This boils down to a combination of two things when sliding sync calculates the set of rooms the user is interested in:

  1. get_sliding_sync_rooms_for_user explicitly does not return rooms the user has left. This is for performance, as large accounts often have a huge number of left rooms.
  2. _get_newly_joined_and_left_rooms, which adds back in rooms that the user has newly left, uses the current_state_delta_stream table to pick up changes in membership. However, the current state only is filled out for rooms the server is in, and so doesn't pick up out-of-band leaves (including locally rejected invites).

erikjohnston avatar Mar 26 '25 13:03 erikjohnston

A WIP is here: https://github.com/element-hq/synapse/compare/erikj/ss_reject_invites

A few things left to do (beyond cleaning it up), see # TODO in the code:

  1. Correctly filter out membership "changes" caused by display name changes (which causes JOIN -> JOIN)
  2. Add an index
  3. In get_room_sync_data we need to pull out the membership change

erikjohnston avatar Mar 28 '25 16:03 erikjohnston

I added a commit to that branch that I think accomplishes 1 & 3 from the list above & fixes the linter errors.
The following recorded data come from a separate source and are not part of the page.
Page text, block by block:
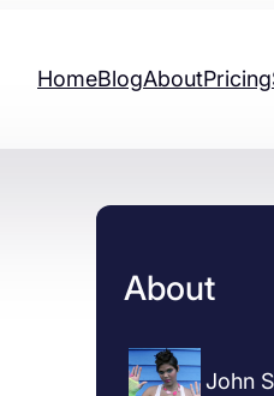
HomeBlogAboutPricing
About
John
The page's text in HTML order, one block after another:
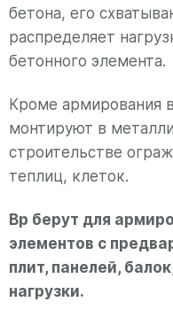
бетона, его
распределяет
бетонного элемента.
Кроме армирования
монтируют в
строительстве
теплиц, клеток.
Вр берут для
элементов с
плит, панелей,
нагрузки.
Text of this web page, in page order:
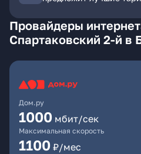
Провайдеры
Спартаковский 2-й в
Дом.ру
1000 мбит/сек
Максимальная скорость
1100 ₽/мес
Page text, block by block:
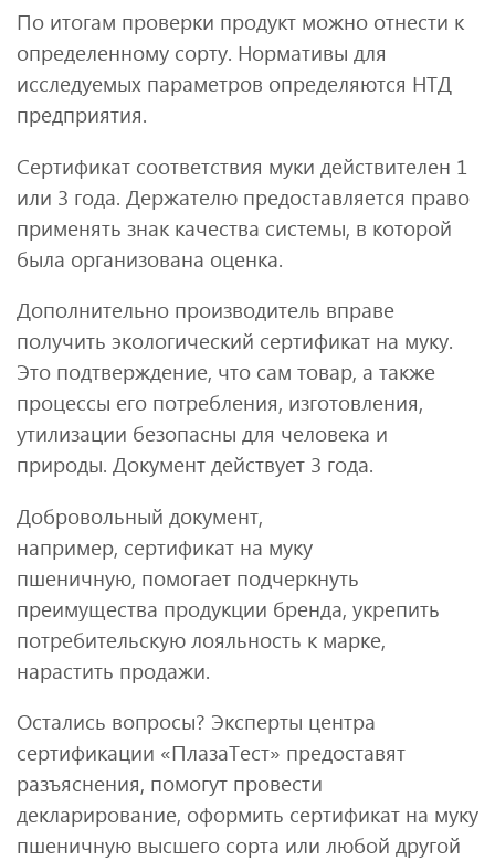
По итогам проверки продукт можно отнести к
определенному сорту. Нормативы для
исследуемых параметров определяются НТД
предприятия.
Сертификат соответствия муки действителен 1
или 3 года. Держателю предоставляется право
применять знак качества системы, в которой
была организована оценка.
Дополнительно производитель вправе
получить экологический сертификат на муку.
Это подтверждение, что сам товар, а также
процессы его потребления, изготовления,
утилизации безопасны для человека и
природы. Документ действует 3 года.
Добровольный документ,
например, сертификат на муку
пшеничную, помогает подчеркнуть
преимущества продукции бренда, укрепить
потребительскую лояльность к марке,
нарастить продажи.
Остались вопросы? Эксперты центра
сертификации «ПлазаТест» предоставят
разъяснения, помогут провести
декларирование, оформить сертификат на муку
пшеничную высшего сорта или любой другой
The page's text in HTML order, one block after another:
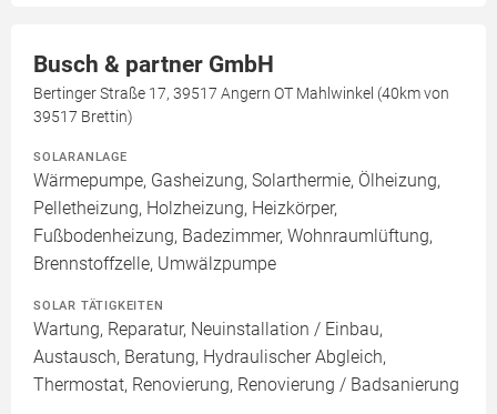
Busch & partner GmbH
Bertinger Straße 17, 39517 Angern OT Mahlwinkel (40km von
39517 Brettin)
SOLARANLAGE
Wärmepumpe, Gasheizung, Solarthermie, Ölheizung,
Pelletheizung, Holzheizung, Heizkörper,
Fußbodenheizung, Badezimmer, Wohnraumlüftung,
Brennstoffzelle, Umwälzpumpe
SOLAR TÄTIGKEITEN
Wartung, Reparatur, Neuinstallation / Einbau,
Austausch, Beratung, Hydraulischer Abgleich,
Thermostat, Renovierung, Renovierung / Badsanierung
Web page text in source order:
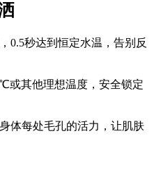
0.5秒达到恒定水温，告别反
或其他理想温度，安全锁定
体每处毛孔的活力，让肌肤
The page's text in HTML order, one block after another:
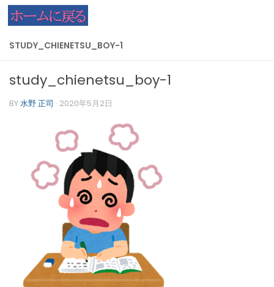
コンテンツへスキップ
STUDY_CHIENETSU_BOY-1
study_chienetsu_boy-1
BY水野 正司 · 2020年5月2日
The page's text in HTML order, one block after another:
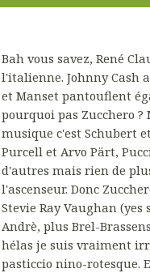
Bah vous savez, René
l'italienne. Johnny Cash
et Manset pantouflent
pourquoi pas Zucchero
musique c'est Schubert
Purcell et Arvo Pärt,
d'autres mais rien de
l'ascenseur. Donc
Stevie Ray Vaughan
Andrè, plus Brel-
hélas je suis vraiment
pasticcio nino-rotesque.
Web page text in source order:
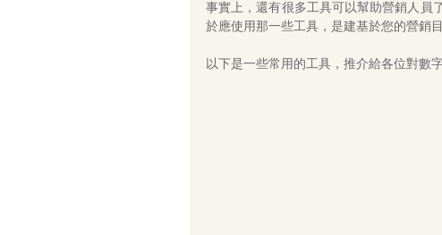
事實上，還有很多工具可以幫助營銷人員
於應使用那一些工具，是建基於您的營銷目
以下是一些常用的工具，推介給各位對數
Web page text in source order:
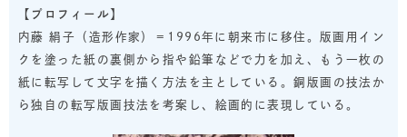
【プロフィール】
内藤 絹子（造形作家）＝1996年に朝来市に移住。版画用イン
クを塗った紙の裏側から指や鉛筆などで力を加え、もう一枚の
紙に転写して文字を描く方法を主としている。銅版画の技法か
ら独自の転写版画技法を考案し、絵画的に表現している。
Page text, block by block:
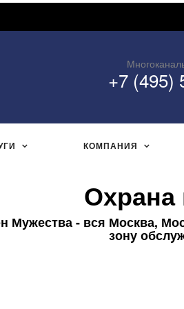
+7 (495)
КОМПАНИЯ
Охрана
- вся Москва,
зону
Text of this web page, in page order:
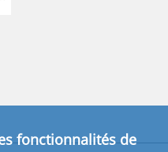
fonctionnalités de

It also expands the unit test to validate the response actually contains the leave as expected.

Remaining work should be to add the index.

devonh avatar Apr 07 '25 22:04 devonh

I've tested out these changes using element web (using develop.element.io to enable experimental sliding sync)

Element version: 421a79aaa56f-js-f322f32a077f
Crypto version: Rust SDK 0.11.0 (f2e32d4), Vodozemac 0.9.0

I have:

  • tester_a - old sync
  • tester_a - sliding sync
  • tester_b

With the develop branch of Synapse, if tester_b invites tester_a to a room, and tester_a - old sync rejects it, the invite is stuck on tester_a sliding sync (present, and cannot reject due to error: Failed to reject invite MatrixError: [500] Internal server error (http://localhost:8080/_matrix/client/v3/rooms/!jetvclGxXQAszbvsLg%3Alocalhost%3A8481/leave))

With the erikj/ss_reject_invites branch, if tester_b invites tester_a to a room, and tester_a - old sync rejects it, the invite is immediately cleared on tester_a - sliding sync.

devonh avatar Apr 29 '25 16:04 devonh

Running synapse v1.130.0 does not fix this issue. For context, I'm running https://cgit.rory.gay/matrix/tools/MatrixAntiDmSpam.git/about/ to auto reject spam invites. These rejections don't get passed on to Element X iOS (Version: 25.05.1 (166)) correctly. I'm left with empty rooms in my room list that even display the room's thumbnail, which is especially frustrating with the current attacks. Clearing cache does nothing. I have to log out of my account and back in to get the correct list of rooms.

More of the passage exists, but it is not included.